What we know: Evidence and Resources

Background Literature

Motivation: Citations to scholarly work have many career and financial payoffs. Yet who succeeds in the citation market varies. In many disciplines like political science, women’s research is cited less often than men’s research.

Is research by women cited less frequently than research by men in the same discipline?

In some fields, women have fewer overall (or per article) citations.

    • Economics (Ferber 1988; Ferber and Brun 2011); Ecology (Cameron et al 2016);
    • Political Science (Dion and Mitchell 2012; Maliniak et al 2013; Mitchell et al 2013); Library and Information Sciences (Håkanson 2005);
    • Linguistics and Sociology (Leahey et al 2008);
    • Health and Natural Sciences (Aksnes et al 2011; Beaudry and Lariviere 2016);
    • Even in some female dominated disciplines (e.g. social work with 65% female faculty; Carter et al 2017)

In some fields, there are no differences in men’s/women’s citations.

    • Public Administration (Corley and Sabharwal 2010);
    • Economic History (Di Vaio et al 2012);
    • Spanish science PhDs & Danish scientists (Borrego et al 2008; Nielsen 2015);
    • Criminal Justice (Stack 2002);
    • Forestry and Geography (Slyder et al 2011)

In other disciplines, women accrue more cites to their work than men.

    • Biochemistry (Long 1992); Construction studies (Powell et al 2009)

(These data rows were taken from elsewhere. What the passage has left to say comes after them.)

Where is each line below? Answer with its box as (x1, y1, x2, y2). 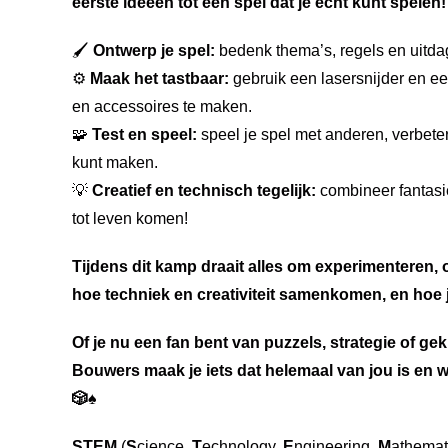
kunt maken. (72, 154, 158, 172)
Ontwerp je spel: (93, 42, 215, 60)
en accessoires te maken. (72, 98, 252, 116)
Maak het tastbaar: (90, 70, 229, 88)
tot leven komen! (72, 210, 188, 228)
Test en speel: (92, 126, 197, 144)
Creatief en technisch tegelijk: (92, 182, 316, 200)
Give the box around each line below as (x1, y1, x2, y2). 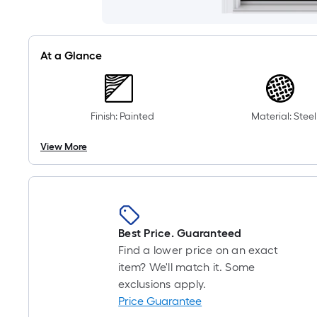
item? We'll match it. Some (118, 260, 255, 274)
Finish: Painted (91, 110, 155, 122)
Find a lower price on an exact (118, 243, 279, 257)
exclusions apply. (118, 277, 207, 291)
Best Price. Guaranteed (118, 226, 242, 240)
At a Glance (40, 49, 102, 62)
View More (40, 141, 87, 153)
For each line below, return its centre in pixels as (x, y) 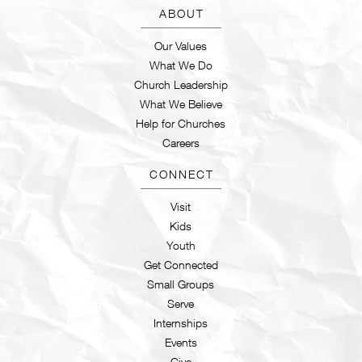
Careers (181, 142)
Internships (181, 322)
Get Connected (181, 264)
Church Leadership (181, 84)
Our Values (181, 45)
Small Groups (181, 284)
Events (181, 342)
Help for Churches (181, 123)
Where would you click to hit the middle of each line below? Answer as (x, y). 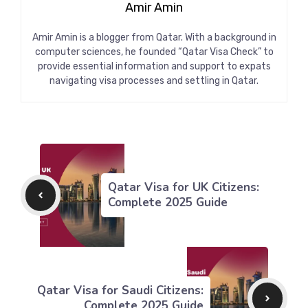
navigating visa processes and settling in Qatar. (154, 81)
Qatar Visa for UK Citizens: (183, 188)
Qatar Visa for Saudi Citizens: (120, 291)
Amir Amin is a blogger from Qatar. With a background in (154, 38)
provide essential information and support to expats (154, 67)
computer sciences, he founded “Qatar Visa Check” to (154, 52)
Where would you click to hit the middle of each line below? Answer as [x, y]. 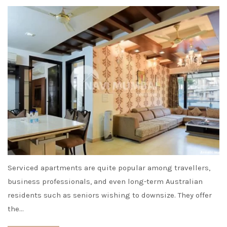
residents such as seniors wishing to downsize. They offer [110, 195]
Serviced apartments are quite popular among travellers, [109, 168]
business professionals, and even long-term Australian [105, 182]
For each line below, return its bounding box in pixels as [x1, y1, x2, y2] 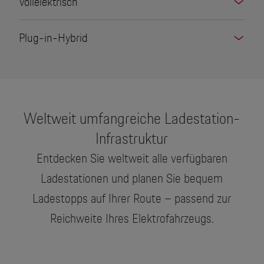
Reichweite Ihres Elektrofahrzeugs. [49, 209, 214, 229]
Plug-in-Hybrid [18, 28, 88, 48]
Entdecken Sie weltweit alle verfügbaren [36, 148, 227, 169]
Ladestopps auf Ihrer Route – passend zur [32, 189, 232, 209]
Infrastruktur [95, 126, 169, 151]
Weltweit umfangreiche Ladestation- [24, 106, 240, 131]
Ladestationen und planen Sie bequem [41, 169, 223, 189]
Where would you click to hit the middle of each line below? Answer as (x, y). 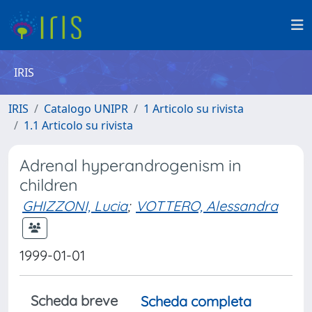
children (49, 185)
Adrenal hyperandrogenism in (131, 165)
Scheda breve (74, 301)
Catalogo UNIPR (86, 109)
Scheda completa (196, 301)
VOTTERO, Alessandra (207, 206)
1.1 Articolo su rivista (78, 125)
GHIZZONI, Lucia (75, 206)
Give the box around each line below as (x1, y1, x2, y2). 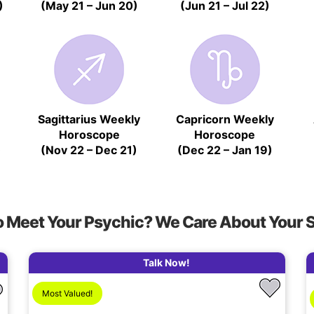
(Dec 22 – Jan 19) (177, 142, 273, 157)
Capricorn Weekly (175, 111, 274, 126)
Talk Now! (143, 256, 190, 268)
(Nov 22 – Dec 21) (41, 142, 138, 157)
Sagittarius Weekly (38, 111, 141, 126)
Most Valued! (41, 288, 93, 299)
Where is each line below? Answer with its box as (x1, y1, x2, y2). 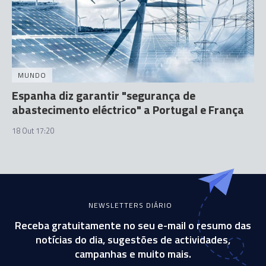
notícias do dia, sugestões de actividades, (36, 232, 230, 248)
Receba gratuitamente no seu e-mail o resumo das (15, 217, 251, 233)
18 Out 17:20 (12, 125, 54, 137)
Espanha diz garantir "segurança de (12, 86, 195, 104)
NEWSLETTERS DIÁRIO (88, 199, 172, 211)
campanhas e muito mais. (75, 246, 191, 262)
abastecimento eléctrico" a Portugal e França (12, 100, 244, 119)
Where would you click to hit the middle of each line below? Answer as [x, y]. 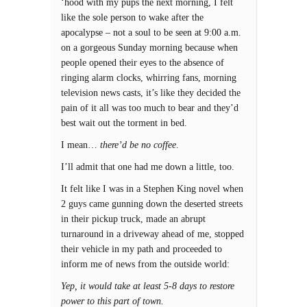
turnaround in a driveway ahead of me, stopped [152, 234]
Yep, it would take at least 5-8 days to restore [148, 286]
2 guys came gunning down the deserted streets [152, 204]
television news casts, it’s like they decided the [151, 93]
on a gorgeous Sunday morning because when [149, 48]
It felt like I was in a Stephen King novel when [152, 189]
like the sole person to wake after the [132, 17]
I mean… [81, 145]
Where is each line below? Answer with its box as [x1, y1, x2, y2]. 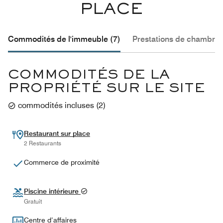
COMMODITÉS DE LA [8, 69, 170, 82]
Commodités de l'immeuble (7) [8, 34, 120, 44]
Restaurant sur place [24, 129, 90, 137]
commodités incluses [18, 101, 94, 111]
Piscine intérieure [24, 187, 81, 195]
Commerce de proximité [24, 158, 100, 166]
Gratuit [24, 198, 42, 206]
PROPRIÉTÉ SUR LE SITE [8, 83, 205, 95]
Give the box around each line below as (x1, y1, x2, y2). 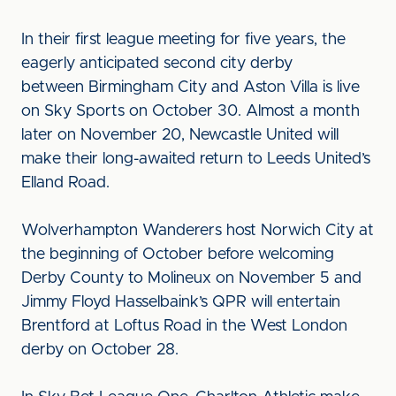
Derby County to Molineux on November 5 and (21, 270, 362, 286)
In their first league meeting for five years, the (21, 32, 346, 48)
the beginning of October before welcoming (21, 247, 334, 263)
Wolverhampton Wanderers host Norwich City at (21, 223, 374, 239)
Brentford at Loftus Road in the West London (21, 318, 347, 334)
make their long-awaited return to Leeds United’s (21, 151, 370, 167)
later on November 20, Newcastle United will (21, 127, 339, 143)
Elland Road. (21, 175, 110, 191)
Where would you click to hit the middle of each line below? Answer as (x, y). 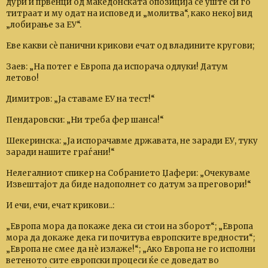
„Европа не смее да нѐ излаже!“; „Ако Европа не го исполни (131, 249)
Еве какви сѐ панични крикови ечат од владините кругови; (130, 46)
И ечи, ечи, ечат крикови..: (60, 205)
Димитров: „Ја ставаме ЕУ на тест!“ (80, 99)
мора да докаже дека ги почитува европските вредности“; (130, 238)
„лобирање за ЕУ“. (44, 25)
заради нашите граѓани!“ (60, 152)
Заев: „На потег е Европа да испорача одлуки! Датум (117, 67)
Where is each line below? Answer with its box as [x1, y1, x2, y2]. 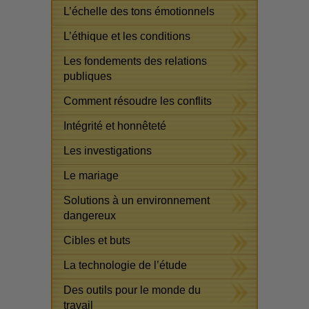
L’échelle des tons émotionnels [63, 6, 215, 18]
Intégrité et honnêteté [63, 120, 166, 132]
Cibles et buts [63, 235, 130, 247]
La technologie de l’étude [63, 259, 190, 272]
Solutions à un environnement [63, 195, 210, 207]
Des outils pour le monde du [63, 284, 201, 297]
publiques [63, 70, 112, 83]
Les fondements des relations [63, 55, 207, 68]
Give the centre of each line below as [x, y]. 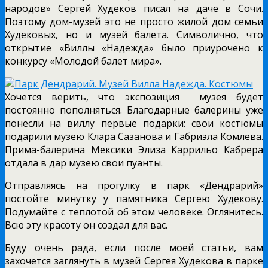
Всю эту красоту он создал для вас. [86, 225]
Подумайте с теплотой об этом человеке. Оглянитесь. [134, 211]
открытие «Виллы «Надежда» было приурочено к [134, 48]
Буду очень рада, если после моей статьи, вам [134, 247]
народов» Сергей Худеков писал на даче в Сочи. [134, 8]
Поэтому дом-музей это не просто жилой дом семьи [134, 21]
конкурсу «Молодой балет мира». [83, 61]
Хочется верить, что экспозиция [97, 97]
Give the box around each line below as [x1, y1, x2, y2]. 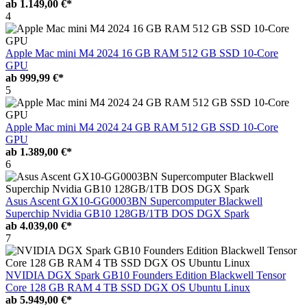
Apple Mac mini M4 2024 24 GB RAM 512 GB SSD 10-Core [5, 121, 278, 133]
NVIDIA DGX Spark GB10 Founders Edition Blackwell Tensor [5, 269, 286, 281]
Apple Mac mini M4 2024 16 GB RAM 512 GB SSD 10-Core [5, 47, 278, 59]
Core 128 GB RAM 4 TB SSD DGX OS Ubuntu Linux [5, 281, 250, 293]
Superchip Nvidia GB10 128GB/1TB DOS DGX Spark [5, 207, 249, 219]
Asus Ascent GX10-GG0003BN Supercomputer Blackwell [5, 195, 262, 207]

Why is women’s work cited less in research studies or course syllabi?

Matthew effect

    • Men publish more research & accrue more citations; more central in citation (Rossiter 1993; Reece-Evans 2010; Maliniak et al 2013)
    • Indices like h-index are especially prone to gender biases in fields where men generate a higher quantity of publications (Symonds et al 2006).
    • Scholars trained to focus on contributions by male

Matilda effect (Rossiter 1993) Women’s contributions are recognized less often or ignored in fields dominated by male scholars.

    • Women less represented in bibliographies, textbooks (Hardt et al 2017; Colgan 2017), syllabi (Cassesse et al 2012), etc.
    • Women cite their own work less often than men (Maliniak et al 2013; although we do not find this pattern in our data) and self-citations increase future citations (Hutson 2006; Ghiasi et al 2016).
    • Networking issues (e.g. edited volumes)
    • Contagion effects from looking at others’ reference pages

Hackathon Team Participants: Susan Allen, Kristin Bryant, Erica De Bruin, Eveline Dowling, Carlisle Rainey, Maya Sen, Amy Erica Smith, Caroline Tolbert Charmaine Willis and Carol Weissert.